YOUR OBJECTIVE —
Pictures are to be left out; every line from the one with "unsigned h [20, 125]" through the end of the data must be transcribed exactly.

GIVEN RECORDS —
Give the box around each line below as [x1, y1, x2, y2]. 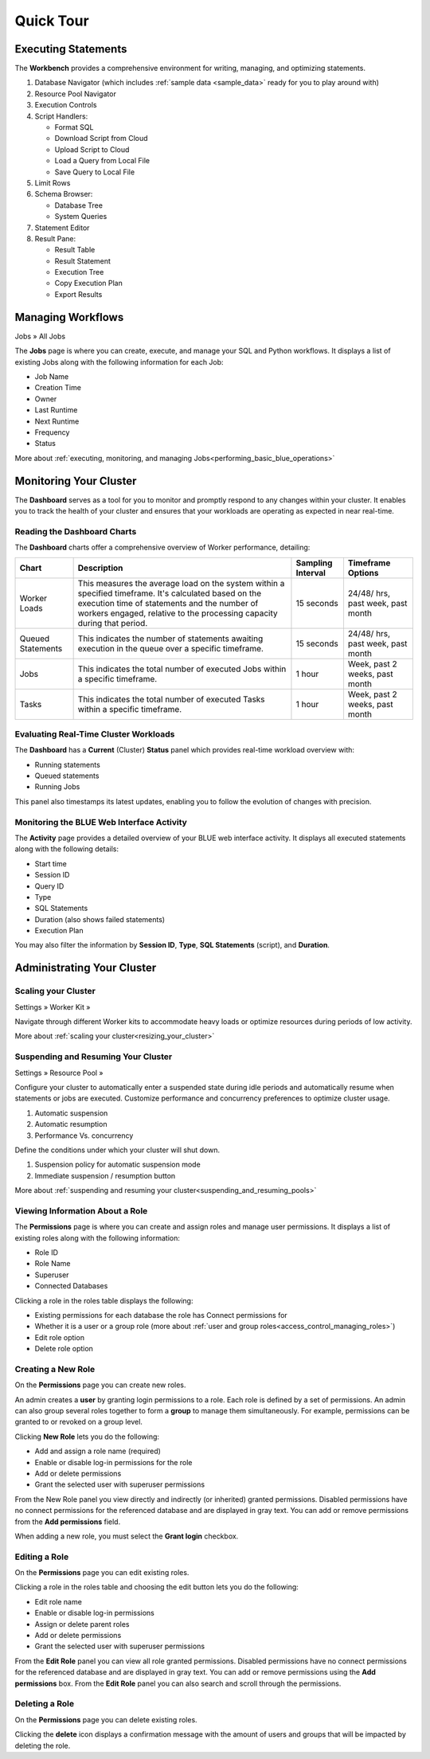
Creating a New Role [14, 1363, 96, 1374]
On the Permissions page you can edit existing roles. [14, 1568, 190, 1577]
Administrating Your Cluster [14, 961, 157, 975]
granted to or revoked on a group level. [14, 1417, 143, 1427]
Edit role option [34, 1332, 85, 1342]
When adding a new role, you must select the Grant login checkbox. [14, 1531, 239, 1541]
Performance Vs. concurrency [34, 1131, 134, 1140]
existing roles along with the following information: [14, 1233, 181, 1242]
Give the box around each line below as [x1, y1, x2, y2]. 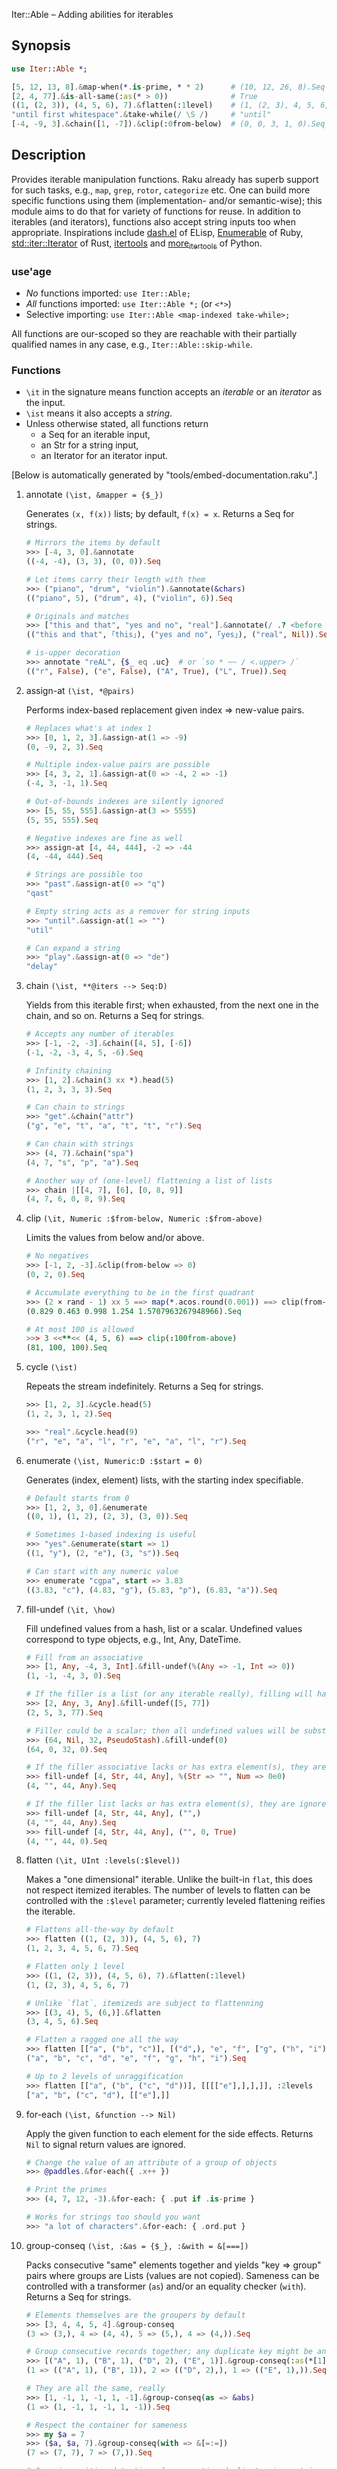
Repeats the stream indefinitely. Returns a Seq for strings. [25, 1380, 264, 1393]
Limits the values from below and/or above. [25, 1232, 205, 1244]
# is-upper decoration [25, 648, 121, 658]
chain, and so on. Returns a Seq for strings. [25, 1010, 205, 1022]
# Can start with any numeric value [25, 1566, 179, 1576]
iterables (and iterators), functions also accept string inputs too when [11, 215, 296, 228]
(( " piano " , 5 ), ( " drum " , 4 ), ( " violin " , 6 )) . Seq [25, 593, 233, 603]
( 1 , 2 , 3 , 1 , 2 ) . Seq [25, 1409, 112, 1419]
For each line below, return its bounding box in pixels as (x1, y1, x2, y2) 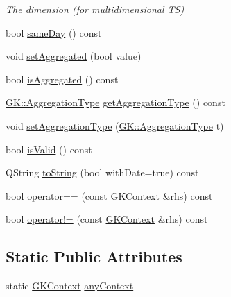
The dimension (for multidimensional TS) (6, 2, 185, 16)
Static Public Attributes (6, 246, 182, 267)
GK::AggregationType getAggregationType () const (6, 95, 225, 110)
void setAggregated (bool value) (6, 49, 142, 63)
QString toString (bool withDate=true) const (6, 165, 199, 180)
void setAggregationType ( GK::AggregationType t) (6, 118, 224, 133)
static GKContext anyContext (6, 278, 134, 293)
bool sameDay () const (6, 25, 102, 40)
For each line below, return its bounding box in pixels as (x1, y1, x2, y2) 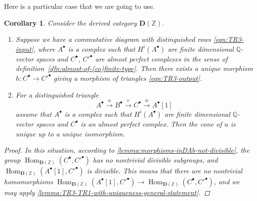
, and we (214, 176, 240, 186)
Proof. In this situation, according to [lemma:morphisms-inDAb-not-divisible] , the (4, 145, 250, 155)
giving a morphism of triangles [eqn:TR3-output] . (53, 72, 202, 83)
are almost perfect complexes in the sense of (95, 53, 228, 64)
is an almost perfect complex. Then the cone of (81, 118, 222, 129)
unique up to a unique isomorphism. (15, 128, 125, 138)
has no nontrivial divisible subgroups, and (92, 154, 218, 165)
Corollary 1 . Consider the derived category (4, 17, 137, 28)
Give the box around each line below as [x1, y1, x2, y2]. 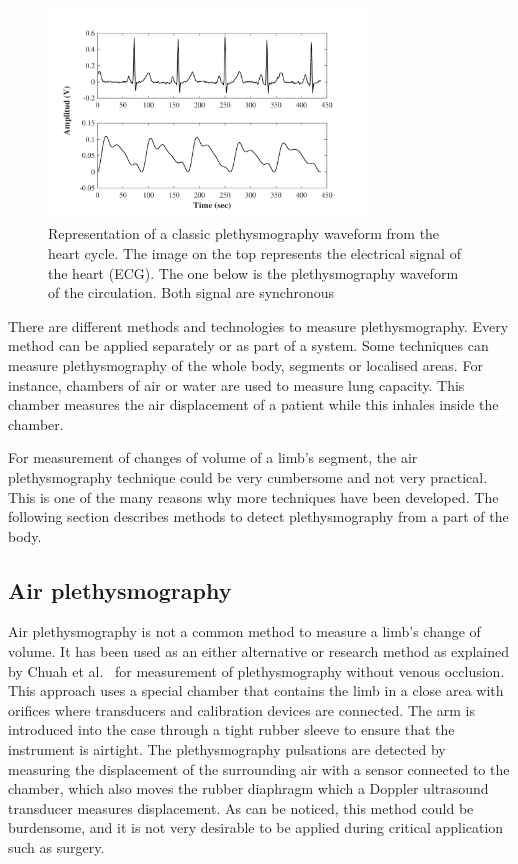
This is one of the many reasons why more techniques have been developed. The [8, 486, 499, 507]
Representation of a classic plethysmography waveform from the [48, 223, 440, 244]
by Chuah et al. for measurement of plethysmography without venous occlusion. [8, 660, 505, 681]
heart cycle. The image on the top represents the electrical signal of [48, 242, 461, 263]
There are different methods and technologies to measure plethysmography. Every [8, 315, 509, 336]
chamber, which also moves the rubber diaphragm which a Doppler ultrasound [8, 778, 489, 799]
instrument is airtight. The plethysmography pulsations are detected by [8, 739, 446, 760]
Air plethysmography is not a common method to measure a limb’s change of [8, 621, 481, 642]
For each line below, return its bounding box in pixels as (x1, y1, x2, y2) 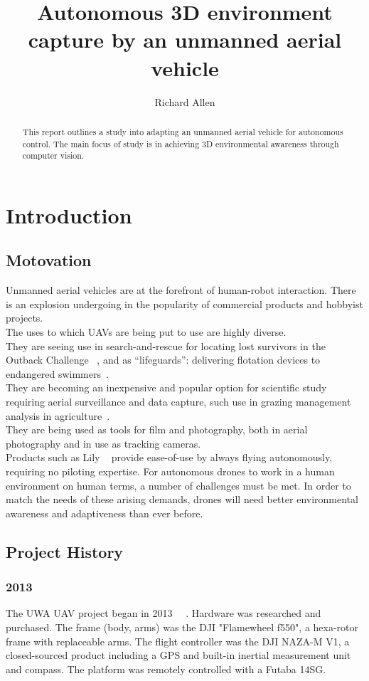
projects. (6, 310, 43, 325)
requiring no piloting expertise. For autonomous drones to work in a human (6, 463, 335, 478)
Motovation (6, 249, 92, 271)
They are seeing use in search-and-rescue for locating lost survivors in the (6, 338, 326, 353)
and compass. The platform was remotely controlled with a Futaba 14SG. (6, 661, 326, 676)
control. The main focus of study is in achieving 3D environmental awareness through (22, 137, 339, 149)
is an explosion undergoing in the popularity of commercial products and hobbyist (6, 296, 363, 311)
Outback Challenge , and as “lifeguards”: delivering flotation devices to (6, 352, 321, 367)
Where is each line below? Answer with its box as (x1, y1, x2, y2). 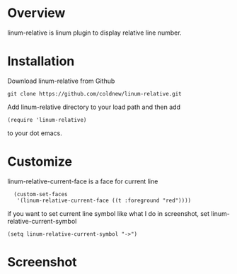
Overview (7, 5, 66, 21)
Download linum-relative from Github (7, 76, 115, 85)
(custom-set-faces (13, 190, 69, 198)
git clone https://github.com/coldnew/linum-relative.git (7, 90, 182, 97)
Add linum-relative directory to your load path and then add (7, 103, 180, 111)
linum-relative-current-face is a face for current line (7, 177, 158, 185)
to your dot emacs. (7, 129, 62, 137)
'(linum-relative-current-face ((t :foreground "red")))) (16, 197, 192, 204)
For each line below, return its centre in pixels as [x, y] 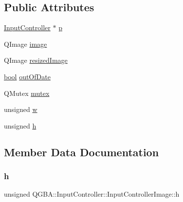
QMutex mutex [27, 93]
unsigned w [21, 109]
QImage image [26, 44]
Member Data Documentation [82, 152]
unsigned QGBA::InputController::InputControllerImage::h [92, 194]
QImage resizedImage [36, 60]
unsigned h [20, 125]
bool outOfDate [27, 76]
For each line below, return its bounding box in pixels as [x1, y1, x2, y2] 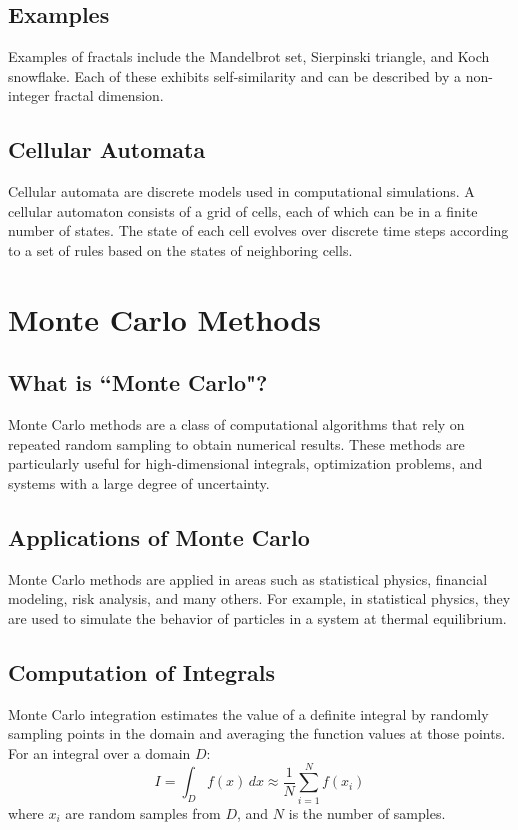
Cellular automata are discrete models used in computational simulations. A [8, 181, 475, 202]
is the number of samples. [288, 802, 446, 823]
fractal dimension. [54, 85, 164, 106]
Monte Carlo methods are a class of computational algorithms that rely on [8, 414, 465, 435]
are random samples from [65, 802, 221, 823]
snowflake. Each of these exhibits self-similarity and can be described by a [8, 65, 461, 86]
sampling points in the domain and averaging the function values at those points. [8, 723, 506, 744]
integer [8, 85, 50, 106]

TASK OUTPUT —
unsigned h [20, 125]
bool outOfDate [27, 76]
For each line below, return its bounding box in pixels as [x1, y1, x2, y2] 
Cellular automata are discrete models used in computational simulations. A [8, 181, 475, 202]
is the number of samples. [288, 802, 446, 823]
fractal dimension. [54, 85, 164, 106]
Monte Carlo methods are a class of computational algorithms that rely on [8, 414, 465, 435]
are random samples from [65, 802, 221, 823]
snowflake. Each of these exhibits self-similarity and can be described by a [8, 65, 461, 86]
sampling points in the domain and averaging the function values at those points. [8, 723, 506, 744]
integer [8, 85, 50, 106]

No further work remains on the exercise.